Real to real transform with CUFFT?

How do I set up a real to real transform with CUFFT?

EDIT: To clarify, I’ve previously worked with FFTPACK. With that library, I can perform a real to real forward or backward transform on an array of 64 reals and get an array of 64 reals back. I’d like to be able to the same thing with CUFFT.

EDIT2: Furthermore, I’d like to know how to do this for 2D FFTs.

The CUDA FFT works the same as the FFTW library, so one way to do a Real to Real is to do a Real-to-Complex transform, which yields a 2D complex array (1/2 the size of the real time data) – where the 1st dimension holds the cos() values and the 2nd dimension holds the sin() values.

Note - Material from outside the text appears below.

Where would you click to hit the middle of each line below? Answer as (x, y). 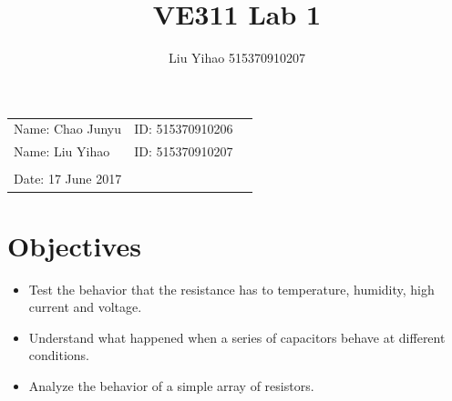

// Load real data on to the device

	float *Td;

	int size = ary_sz * sizeof(float);

   CUDA_SAFE_CALL(cudaMalloc((void**)&Td, size));

// Allocate device memory for signal

    cufftComplex *d_signal;

    int mem_size = sizeof(cufftComplex)* (ary_sz/2);

   CUDA_SAFE_CALL(cudaMalloc((void**)&d_signal, mem_size));

	// CUFFT plan

    cufftHandle planF, planI;

    CUFFT_SAFE_CALL(cufftPlan1d(&planF, ary_sz, CUFFT_R2C, 1));

   // Transform signal

    CUFFT_SAFE_CALL(cufftExecR2C(planF, Td, d_signal));

The complex fft data is accessed by using:

d_signal.x [for cos() values]

d_signal.y [for sin() values]

Thanks for your answer, but I think you’ll find that the second output dimension is actually (N / 2 + 1). Thus, if I use the CUFFT R2C transform, I end up with, for example, 64 x 33 complex numbers. For the solver I’m implementing, I need to be able to recover 64 x 64 real numbers (for N = 64).

With a 1D transform, I can take advantage of the fact that N is even so that the first and last complex numbers in the N / 2 + 1 array are purely real. Thus I can recover 64 real numbers, which match the output from an FFTPACK real to real transform. Right now, I’m not able to do something similar with a 2D transform without doing 2 1D transforms and handling the transposing and extraction of the real numbers myself.